R&DDARPA makes agency-sponsored software, publications available to R&D community

Published 5 February 2014

DARPA has invested in many programs that sponsor fundamental and applied research in areas of computer science, programs which have led to new advances in theory as well as practical software. The R&D community has asked about the availability of results, and now DARPA has responded by creating the DARPA Open Catalog, a place for organizing and sharing those results in the form of software, publications, data, and experimental details. The Web site aims to encourage communities interested in DARPA research to build off the agency’s work, starting with big data.

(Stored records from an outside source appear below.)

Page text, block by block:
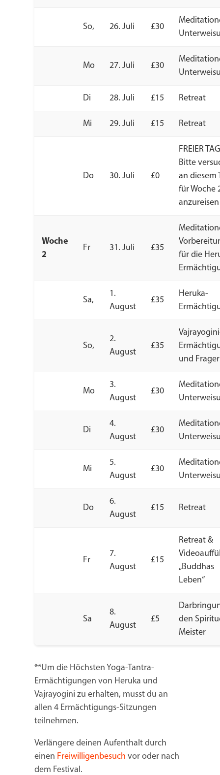
So, 26. Juli £30
Mo 27. Juli £30
Di 28. Juli £15 Retreat
Mi 29. Juli £15 Retreat
Do 30. Juli £0
FREIER TAG
Bitte
an diesem
für Woche
anzureisen
Woche
2
Fr 31. Juli £35
für die
Sa,
1.
August
£35
Heruka-
So,
2.
August
£35
und
Mo
3.
August
£30
Di
4.
August
£30
Mi
5.
August
£30
Do
6.
August
£15 Retreat
Fr
7.
August
£15
Retreat &
„Buddhas
Leben“
Sa
8.
August
£5
den
Meister
**Um die Höchsten Yoga-Tantra-
Ermächtigungen von Heruka und
Vajrayogini zu erhalten, musst du an
allen 4 Ermächtigungs-Sitzungen
teilnehmen.
Verlängere deinen Aufenthalt durch
einen Freiwilligenbesuch vor oder nach
dem Festival.
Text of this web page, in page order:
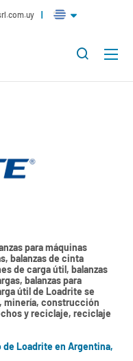
para máquinas
balanzas de cinta
de carga útil, balanzas
balanzas para
útil de Loadrite se
minería, construcción
y reciclaje, reciclaje
de Loadrite en Argentina,

DARPA has invested in many programs that sponsor fundamental and applied research in areas of computer science, programs which have led to new advances in theory as well as practical software. DARPA says that the R&D community has asked about the availability of results, and now DARPA has responded by creating the DARPA Open Catalog, a place for organizing and sharing those results in the form of software, publications, data, and experimental details. The Catalog can be found here.

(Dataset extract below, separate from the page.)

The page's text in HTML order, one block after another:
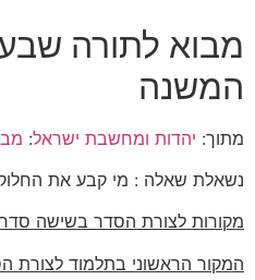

Many DoD and government research efforts and software procurements contain publicly releasable elements, including open source software. The nature of open source software lends itself to collaboration where communities of developers augment initial products, build on each other’s expertise, enable transparency for performance evaluation, and identify software vulnerabilities.

DARPA says it has an open source strategy for areas of work including big data to help increase the impact of government investments in building a flexible technology base. 

“Making our open source catalog available increases the number of experts who can help quickly develop relevant software for the government,” said Chris White, DARPA program manager. “Our hope is that the computer science community will test and evaluate elements of our software and afterward adopt them as either standalone offerings or as components of their products.”

The initial offerings in the DARPA Open Catalog include software toolkits and peer-reviewed publications from the XDATA program in the agency’s Information Innovation Office (I2O). The partially funded toolkits are designed to encourage flexible development of software that may enable users of targeted defense applications to process large volumes of data in a timely manner to meet their mission requirements.

The agency notes it is interested in building communities around government-funded software and research. If the R&D community shows sufficient interest, DARPA will continue to make available information generated by DARPA programs, including software, publications, data, and experimental results. Future updates are scheduled to include components from other I2O programs such as Broad Operational Language Translation (BOLT) and Visual Media Reasoning (VMR).